THE AES/EBU PIPELINE
In the early days of digital audio we lacked a reliable means of passing signals between devices in digital form. An error in the handoff is a show-stopper (literally). Compatibility issues, format wars and bleeding edge implementations made the digital-digital hookup a risky business. We still wanted all the benefits of internal digital processing without the downside, which meant the surest way to getting console ABC to drive speaker processor XYZ was to bail out back to analog. Therefore it was common for our signal chains to be a series of digital islands connected by analog seas. It is obvious that multiple A/D and D/A conversions in our signal path will degrade the audio quality. Standardization of format, wiring practices and data packaging provided a way forward to reliably move digital audio streams between devices made by different manufacturers at different times.
We can now transmit digital audio between devices without conversion back to analog. We need to follow the instructions and pack it up for transport. AES3 is the standard protocol used for various formats and mediums. The core packaging method is universal within the industry and then applied in various highly compatible forms. Two-channel and multi-channel versions are found in wire and optical formats.
Digital audio transmission is point-to-point communication, with no allowance for splitting output signals to multiple inputs (unlike analog transmission). This is essentially RF communication so some connectors and cabling are the same as used in RF and video.

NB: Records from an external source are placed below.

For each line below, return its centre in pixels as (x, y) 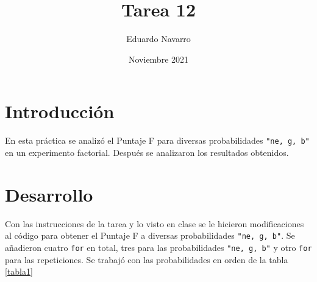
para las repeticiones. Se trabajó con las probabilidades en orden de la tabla (147, 259)
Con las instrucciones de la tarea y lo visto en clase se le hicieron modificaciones (155, 223)
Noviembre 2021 (158, 59)
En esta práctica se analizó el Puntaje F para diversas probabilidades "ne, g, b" (157, 140)
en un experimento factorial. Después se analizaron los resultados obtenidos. (147, 152)
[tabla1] (19, 271)
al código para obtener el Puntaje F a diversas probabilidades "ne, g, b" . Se (150, 235)
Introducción (60, 111)
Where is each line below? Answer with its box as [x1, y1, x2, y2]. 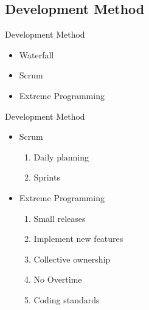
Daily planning [33, 150, 89, 163]
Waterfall [19, 48, 54, 61]
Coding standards [33, 293, 100, 306]
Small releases [33, 212, 86, 224]
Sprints [33, 171, 60, 184]
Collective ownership [33, 252, 111, 265]
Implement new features [33, 232, 123, 245]
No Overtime [33, 273, 82, 286]

The standard electrical interconnection between AES output and input is a 75Ω or 110Ω cable. These cable impedances sound very high for those of us in the analog frame of mind. Especially for a 1m cable! And why is it the same impedance for a 10m cable? The impedance specified for digital transmission is a completely different animal from the length-proportional series resistance, inductance and parallel capacitance that we see adding up in our analog signal cables. The 75Ω specification is the “characteristic impedance,” a function of the cable’s cross-sectional anatomy, not its length. The difference between 75Ω and 110Ω rated cable is the conductor diameter and the spacing and dielectric (insulating) material between it and the shield, not the length. Characteristic impedance is strongest with a single conductor in the center of a circular shield: a coaxial cable. Analog cables also have characteristic impedances (22 AWG is around 70Ω), but we’re not driving 20 kHz bandwidth for a mile or transmitting 6MHz. That’s why we never worry much about characteristic impedance, but the telephone industry certainly did before fiber took over.
Standard analog audio transmission uses low impedance sources to high impedance receivers. This is RF transmission through a cable whose impedance closely matches the source and receiver, the “transmission line.” It’s a balanced line, but in a totally different way than line level audio: impedance balanced. The series impedance (resistance+inductance) equals the parallel impedance (resistance+capacitance). This creates a nearly lossless transmission, with minimal reflections in the cable (Fig. 1).
In the pro audio analog world we don’t think about reflections in a cable, but some of us are old enough to remember them during long distance phone calls. Reflections become a concern when transmitted wavelength approaches cable length. This is 1156m @ 20 kHz for analog electronic circuits, so no problem there. We are working in the 6 MHz range and up here. A reflection in the digital audio transmission line won’t cause an audible echo like its analog counterpart. Instead it creates additional data that impersonates the original, a form of aliasing that can cause transmission errors that render data unreadable. Terminating the cable at the characteristic impedance dampens the reflection at the destination.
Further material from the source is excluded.